*Task:* From the records below, print only the part that opens with the line containing "However, you" and closes with the line containing "designations ranging between"; omit the pictures.
--- Exercise input ---
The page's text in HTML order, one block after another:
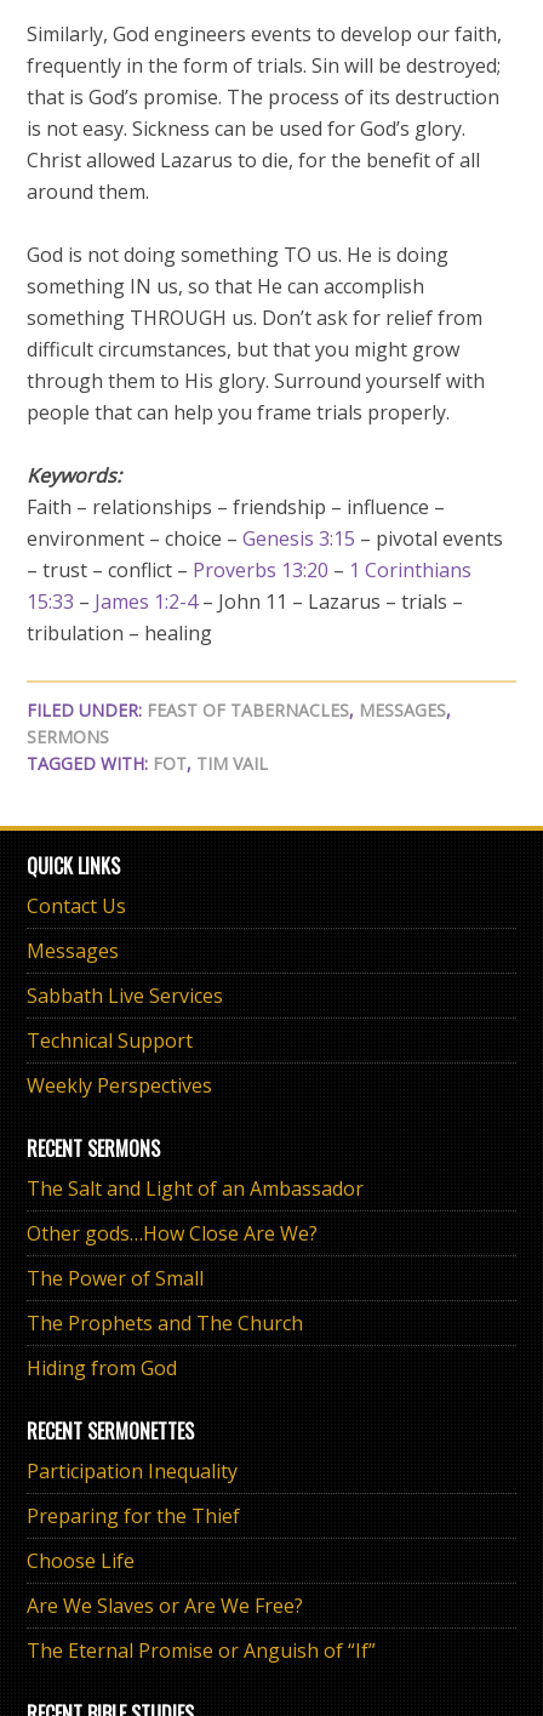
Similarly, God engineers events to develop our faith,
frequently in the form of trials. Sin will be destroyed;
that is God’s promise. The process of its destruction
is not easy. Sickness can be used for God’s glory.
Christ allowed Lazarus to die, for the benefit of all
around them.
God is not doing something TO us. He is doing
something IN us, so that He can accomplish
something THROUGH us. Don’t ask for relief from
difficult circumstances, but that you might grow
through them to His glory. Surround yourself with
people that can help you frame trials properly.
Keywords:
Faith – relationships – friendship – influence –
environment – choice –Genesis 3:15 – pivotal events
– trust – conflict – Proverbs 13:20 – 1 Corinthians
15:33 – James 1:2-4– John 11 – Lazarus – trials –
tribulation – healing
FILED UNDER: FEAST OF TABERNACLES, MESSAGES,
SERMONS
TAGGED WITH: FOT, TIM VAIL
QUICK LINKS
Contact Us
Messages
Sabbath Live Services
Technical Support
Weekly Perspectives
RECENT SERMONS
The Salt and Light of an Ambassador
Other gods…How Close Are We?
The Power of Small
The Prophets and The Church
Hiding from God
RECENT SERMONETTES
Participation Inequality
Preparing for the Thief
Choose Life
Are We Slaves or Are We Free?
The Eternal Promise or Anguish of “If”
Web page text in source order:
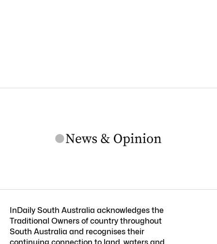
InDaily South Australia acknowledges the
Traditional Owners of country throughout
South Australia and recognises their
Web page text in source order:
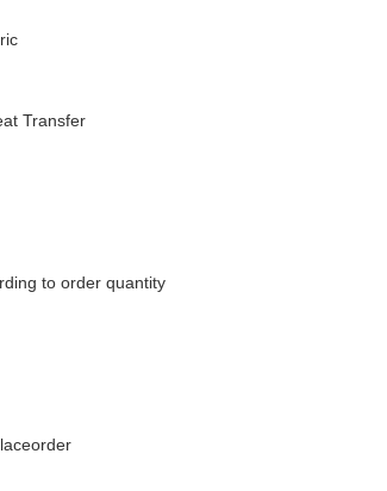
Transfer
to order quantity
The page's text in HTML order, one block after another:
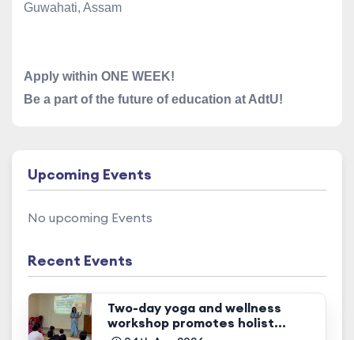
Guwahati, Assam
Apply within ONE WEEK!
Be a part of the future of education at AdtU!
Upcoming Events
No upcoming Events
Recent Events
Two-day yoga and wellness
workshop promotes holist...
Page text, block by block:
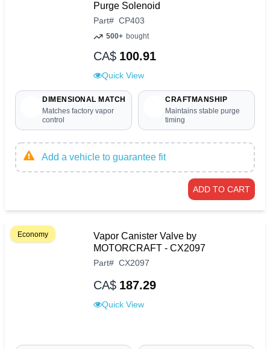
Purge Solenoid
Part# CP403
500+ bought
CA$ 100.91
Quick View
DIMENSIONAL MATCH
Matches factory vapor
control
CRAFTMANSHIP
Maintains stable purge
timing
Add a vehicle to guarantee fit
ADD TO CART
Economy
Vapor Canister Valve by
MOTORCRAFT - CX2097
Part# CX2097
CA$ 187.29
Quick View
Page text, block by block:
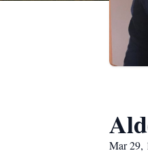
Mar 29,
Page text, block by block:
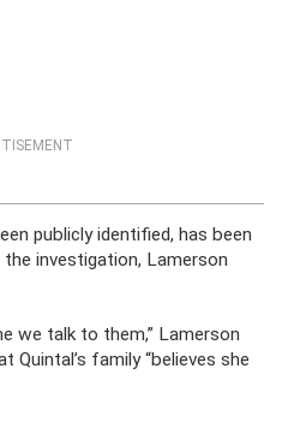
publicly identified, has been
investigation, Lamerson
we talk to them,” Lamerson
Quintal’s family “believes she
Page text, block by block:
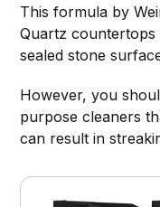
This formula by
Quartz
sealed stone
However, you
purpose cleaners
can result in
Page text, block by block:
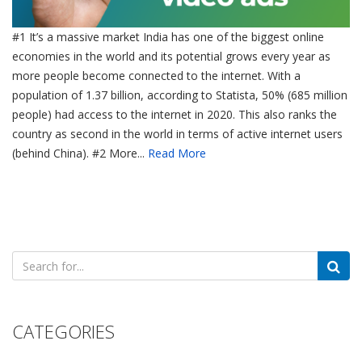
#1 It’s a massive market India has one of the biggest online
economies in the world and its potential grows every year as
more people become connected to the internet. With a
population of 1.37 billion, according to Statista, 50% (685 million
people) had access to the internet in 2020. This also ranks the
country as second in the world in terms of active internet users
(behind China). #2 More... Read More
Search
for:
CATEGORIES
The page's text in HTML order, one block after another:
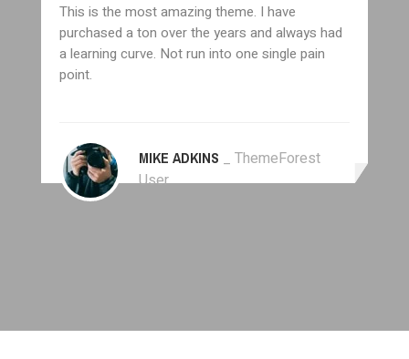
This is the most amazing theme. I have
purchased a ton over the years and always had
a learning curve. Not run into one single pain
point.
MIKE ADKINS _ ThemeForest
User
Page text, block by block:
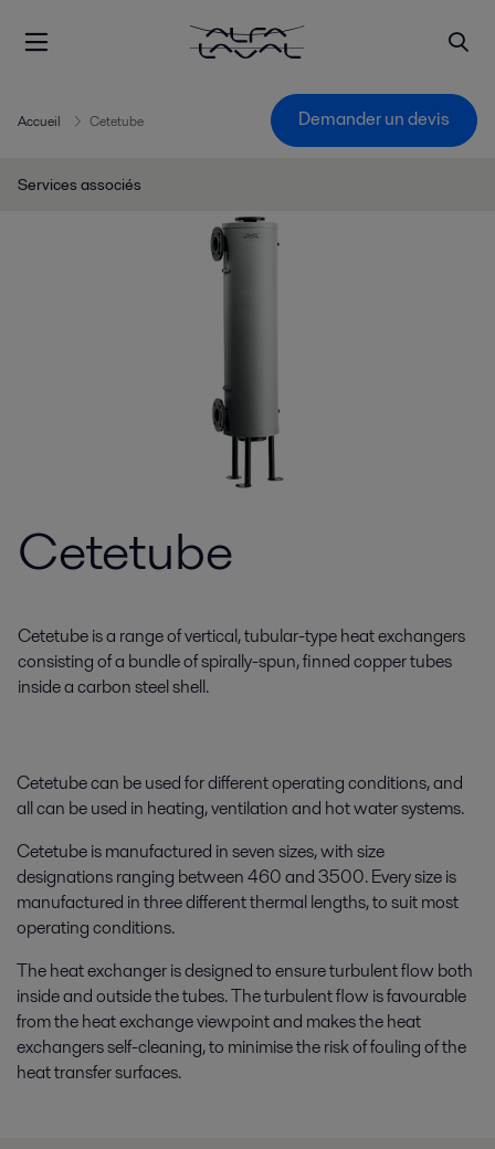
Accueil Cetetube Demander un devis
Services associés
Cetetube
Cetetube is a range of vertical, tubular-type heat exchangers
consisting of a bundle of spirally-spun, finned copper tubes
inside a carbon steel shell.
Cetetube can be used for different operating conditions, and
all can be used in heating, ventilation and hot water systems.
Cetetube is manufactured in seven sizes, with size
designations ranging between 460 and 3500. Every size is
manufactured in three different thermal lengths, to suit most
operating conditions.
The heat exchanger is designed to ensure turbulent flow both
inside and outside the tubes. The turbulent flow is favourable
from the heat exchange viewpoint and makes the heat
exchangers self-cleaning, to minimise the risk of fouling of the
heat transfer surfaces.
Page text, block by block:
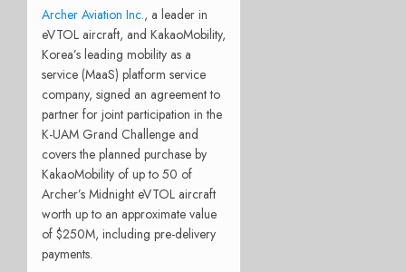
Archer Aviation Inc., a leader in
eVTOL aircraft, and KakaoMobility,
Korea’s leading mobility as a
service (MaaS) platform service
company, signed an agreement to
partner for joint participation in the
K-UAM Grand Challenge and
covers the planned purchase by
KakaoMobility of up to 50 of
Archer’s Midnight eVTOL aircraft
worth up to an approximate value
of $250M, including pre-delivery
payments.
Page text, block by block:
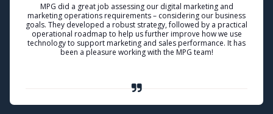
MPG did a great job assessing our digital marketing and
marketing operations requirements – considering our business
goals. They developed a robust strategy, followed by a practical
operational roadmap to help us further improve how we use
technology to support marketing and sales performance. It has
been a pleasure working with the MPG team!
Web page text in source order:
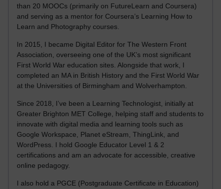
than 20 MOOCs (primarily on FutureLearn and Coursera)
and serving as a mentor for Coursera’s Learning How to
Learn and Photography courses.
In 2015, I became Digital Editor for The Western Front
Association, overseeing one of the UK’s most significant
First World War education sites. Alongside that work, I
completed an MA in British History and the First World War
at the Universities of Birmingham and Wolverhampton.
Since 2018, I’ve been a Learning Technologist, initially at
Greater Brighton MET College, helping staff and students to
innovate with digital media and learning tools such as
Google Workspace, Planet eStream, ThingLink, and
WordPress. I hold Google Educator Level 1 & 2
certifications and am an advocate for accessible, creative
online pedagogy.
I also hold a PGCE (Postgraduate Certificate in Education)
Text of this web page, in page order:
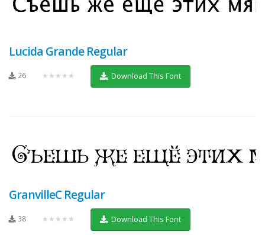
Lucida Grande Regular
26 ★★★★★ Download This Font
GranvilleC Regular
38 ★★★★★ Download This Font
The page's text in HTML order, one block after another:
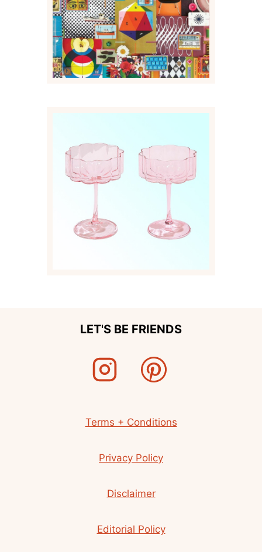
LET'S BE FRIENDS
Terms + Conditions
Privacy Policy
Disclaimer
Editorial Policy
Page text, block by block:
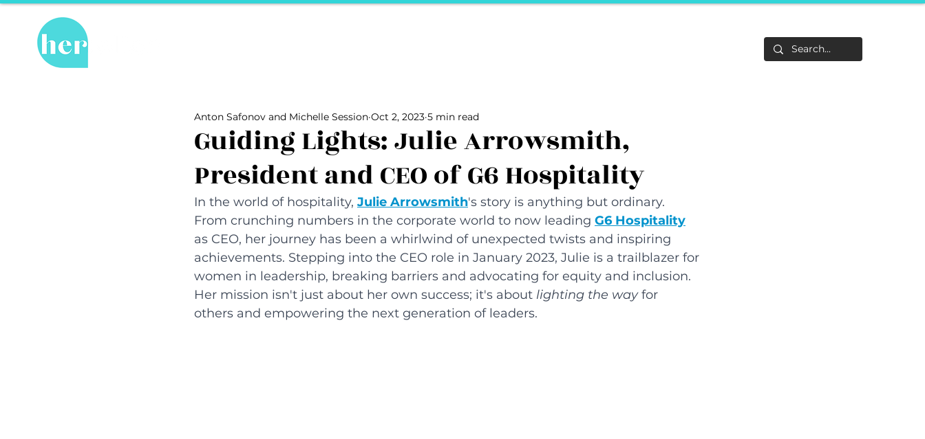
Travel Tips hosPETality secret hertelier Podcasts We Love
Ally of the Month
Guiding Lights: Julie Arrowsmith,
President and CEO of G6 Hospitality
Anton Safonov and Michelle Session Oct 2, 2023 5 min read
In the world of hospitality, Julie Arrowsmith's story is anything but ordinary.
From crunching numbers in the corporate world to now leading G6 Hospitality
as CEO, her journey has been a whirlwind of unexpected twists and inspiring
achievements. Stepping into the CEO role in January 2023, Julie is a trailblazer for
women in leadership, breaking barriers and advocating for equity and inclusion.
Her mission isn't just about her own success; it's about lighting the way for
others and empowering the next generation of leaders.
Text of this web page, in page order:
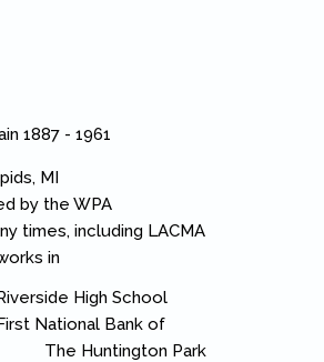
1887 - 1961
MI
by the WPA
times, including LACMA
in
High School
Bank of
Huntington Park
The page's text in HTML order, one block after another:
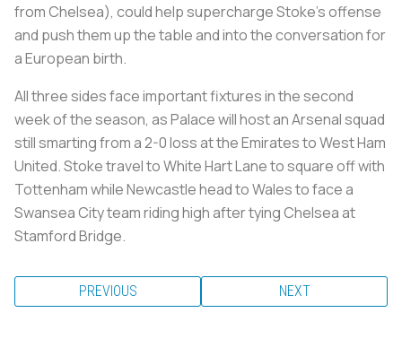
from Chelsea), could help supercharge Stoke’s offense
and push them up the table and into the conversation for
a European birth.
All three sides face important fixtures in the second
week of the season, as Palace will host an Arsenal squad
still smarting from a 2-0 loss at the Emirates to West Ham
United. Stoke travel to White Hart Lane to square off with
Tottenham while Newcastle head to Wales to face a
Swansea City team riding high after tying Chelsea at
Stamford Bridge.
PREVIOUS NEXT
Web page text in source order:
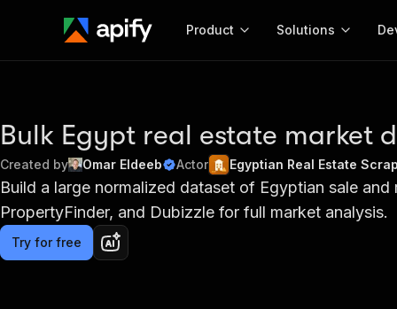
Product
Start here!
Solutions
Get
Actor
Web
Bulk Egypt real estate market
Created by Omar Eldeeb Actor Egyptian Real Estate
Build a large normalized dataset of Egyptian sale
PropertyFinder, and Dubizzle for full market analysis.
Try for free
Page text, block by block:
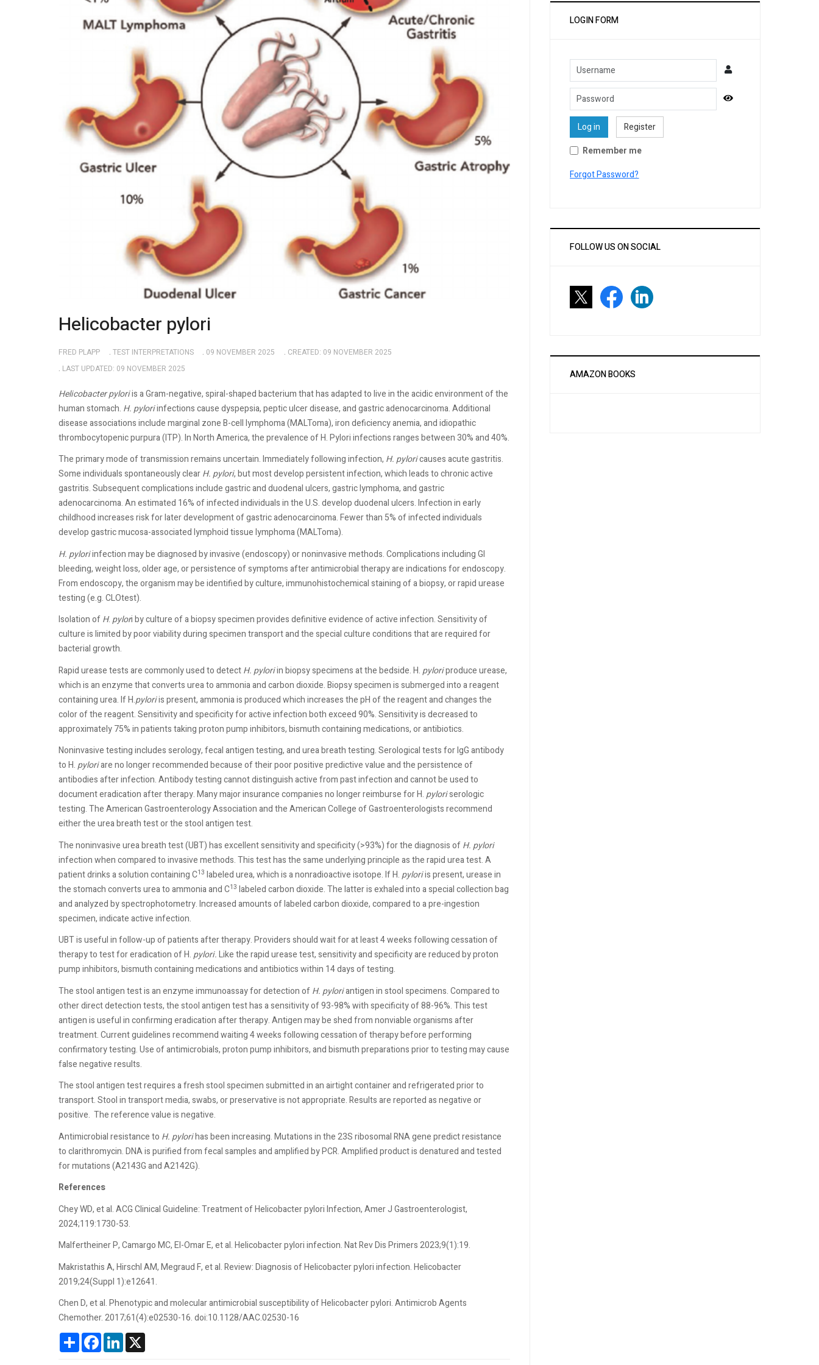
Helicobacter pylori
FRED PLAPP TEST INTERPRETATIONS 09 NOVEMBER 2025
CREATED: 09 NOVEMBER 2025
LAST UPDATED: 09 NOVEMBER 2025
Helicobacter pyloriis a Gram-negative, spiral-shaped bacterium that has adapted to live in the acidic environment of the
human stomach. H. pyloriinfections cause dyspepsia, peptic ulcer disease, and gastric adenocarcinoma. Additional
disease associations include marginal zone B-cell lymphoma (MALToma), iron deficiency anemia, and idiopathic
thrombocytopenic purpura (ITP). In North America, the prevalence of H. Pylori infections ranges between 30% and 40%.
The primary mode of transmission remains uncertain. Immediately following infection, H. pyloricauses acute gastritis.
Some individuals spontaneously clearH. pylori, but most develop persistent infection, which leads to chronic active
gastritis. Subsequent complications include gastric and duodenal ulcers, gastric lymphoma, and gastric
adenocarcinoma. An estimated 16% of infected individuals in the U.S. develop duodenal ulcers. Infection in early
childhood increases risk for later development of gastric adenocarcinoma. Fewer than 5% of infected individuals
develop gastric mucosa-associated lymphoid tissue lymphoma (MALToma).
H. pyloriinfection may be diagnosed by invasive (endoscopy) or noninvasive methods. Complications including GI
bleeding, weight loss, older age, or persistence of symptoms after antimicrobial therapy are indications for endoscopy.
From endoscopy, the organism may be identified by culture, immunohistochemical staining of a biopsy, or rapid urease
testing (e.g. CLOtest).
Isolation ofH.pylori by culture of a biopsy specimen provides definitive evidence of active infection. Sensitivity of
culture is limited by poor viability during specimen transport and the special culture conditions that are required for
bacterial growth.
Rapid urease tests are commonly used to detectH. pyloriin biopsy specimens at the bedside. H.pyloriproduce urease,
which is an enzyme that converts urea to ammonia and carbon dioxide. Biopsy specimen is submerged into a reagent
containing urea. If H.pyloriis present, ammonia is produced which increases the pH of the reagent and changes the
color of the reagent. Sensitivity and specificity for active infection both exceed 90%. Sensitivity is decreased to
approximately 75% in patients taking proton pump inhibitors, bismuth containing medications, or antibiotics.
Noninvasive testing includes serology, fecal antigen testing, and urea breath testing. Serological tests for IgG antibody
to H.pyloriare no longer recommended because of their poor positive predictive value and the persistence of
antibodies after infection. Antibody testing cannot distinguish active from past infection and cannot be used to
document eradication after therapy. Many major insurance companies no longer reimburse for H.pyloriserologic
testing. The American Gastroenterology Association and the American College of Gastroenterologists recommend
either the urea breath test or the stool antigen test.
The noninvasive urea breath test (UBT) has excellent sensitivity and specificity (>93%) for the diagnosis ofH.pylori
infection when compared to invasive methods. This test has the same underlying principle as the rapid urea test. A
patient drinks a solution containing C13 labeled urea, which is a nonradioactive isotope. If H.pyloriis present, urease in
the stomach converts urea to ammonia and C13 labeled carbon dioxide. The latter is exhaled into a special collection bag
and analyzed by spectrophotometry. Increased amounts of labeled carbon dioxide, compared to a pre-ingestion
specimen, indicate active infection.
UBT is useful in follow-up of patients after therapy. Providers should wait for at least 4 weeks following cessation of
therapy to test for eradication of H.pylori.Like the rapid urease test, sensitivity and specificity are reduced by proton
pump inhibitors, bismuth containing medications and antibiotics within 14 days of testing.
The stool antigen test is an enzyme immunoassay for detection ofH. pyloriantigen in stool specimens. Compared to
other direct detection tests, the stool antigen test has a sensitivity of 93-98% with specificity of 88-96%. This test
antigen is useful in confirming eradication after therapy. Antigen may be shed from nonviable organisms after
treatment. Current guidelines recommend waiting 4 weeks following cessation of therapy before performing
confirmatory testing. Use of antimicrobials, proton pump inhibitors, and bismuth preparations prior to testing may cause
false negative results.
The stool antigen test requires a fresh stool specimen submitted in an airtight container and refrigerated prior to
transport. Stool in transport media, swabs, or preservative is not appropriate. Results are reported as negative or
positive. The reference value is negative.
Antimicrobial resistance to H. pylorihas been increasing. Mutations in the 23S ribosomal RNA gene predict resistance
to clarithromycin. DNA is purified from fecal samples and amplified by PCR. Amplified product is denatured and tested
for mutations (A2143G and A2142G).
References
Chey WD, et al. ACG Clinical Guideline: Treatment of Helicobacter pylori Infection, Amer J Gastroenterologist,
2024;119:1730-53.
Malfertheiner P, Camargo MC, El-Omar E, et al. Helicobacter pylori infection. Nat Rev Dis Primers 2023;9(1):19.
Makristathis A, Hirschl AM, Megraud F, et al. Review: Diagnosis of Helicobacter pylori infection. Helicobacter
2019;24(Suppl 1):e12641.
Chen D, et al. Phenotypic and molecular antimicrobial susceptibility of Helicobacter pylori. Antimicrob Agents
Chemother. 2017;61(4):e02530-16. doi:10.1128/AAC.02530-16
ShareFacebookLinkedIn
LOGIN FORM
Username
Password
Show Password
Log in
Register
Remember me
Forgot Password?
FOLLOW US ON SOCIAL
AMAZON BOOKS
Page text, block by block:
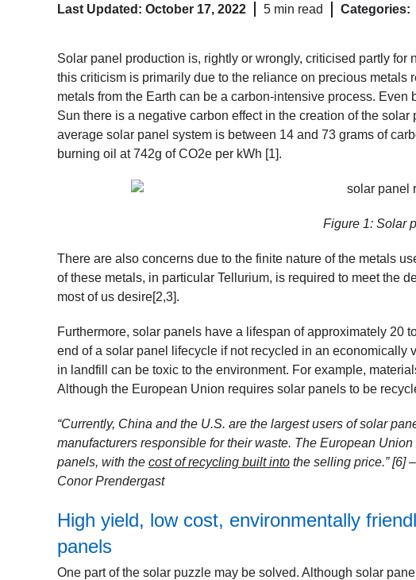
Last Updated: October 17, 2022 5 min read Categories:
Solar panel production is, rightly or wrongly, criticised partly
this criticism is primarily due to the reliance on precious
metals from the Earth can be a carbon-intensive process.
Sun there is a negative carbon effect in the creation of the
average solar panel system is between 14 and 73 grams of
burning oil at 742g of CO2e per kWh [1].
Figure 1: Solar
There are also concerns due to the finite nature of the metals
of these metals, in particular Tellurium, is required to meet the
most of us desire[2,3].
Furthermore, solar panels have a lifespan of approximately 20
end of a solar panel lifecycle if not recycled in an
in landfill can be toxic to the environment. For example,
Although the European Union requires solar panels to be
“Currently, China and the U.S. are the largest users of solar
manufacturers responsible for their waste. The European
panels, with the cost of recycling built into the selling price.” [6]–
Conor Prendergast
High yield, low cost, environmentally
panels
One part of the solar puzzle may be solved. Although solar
---
*Written solution:*
However, you
purpose cleaners
can result in
Page text, block by block:
#1 It’s a massive market India has one of the biggest online
economies in the world and its potential grows every year as
more people become connected to the internet. With a
population of 1.37 billion, according to Statista, 50% (685 million
people) had access to the internet in 2020. This also ranks the
country as second in the world in terms of active internet users
(behind China). #2 More... Read More
Search
for:
CATEGORIES
The page's text in HTML order, one block after another:
This is the most amazing theme. I have
purchased a ton over the years and always had
a learning curve. Not run into one single pain
point.
MIKE ADKINS _ ThemeForest
User
Page text, block by block:
Accueil Cetetube Demander un devis
Services associés
Cetetube
Cetetube is a range of vertical, tubular-type heat exchangers
consisting of a bundle of spirally-spun, finned copper tubes
inside a carbon steel shell.
Cetetube can be used for different operating conditions, and
all can be used in heating, ventilation and hot water systems.
Cetetube is manufactured in seven sizes, with size
designations ranging between 460 and 3500. Every size is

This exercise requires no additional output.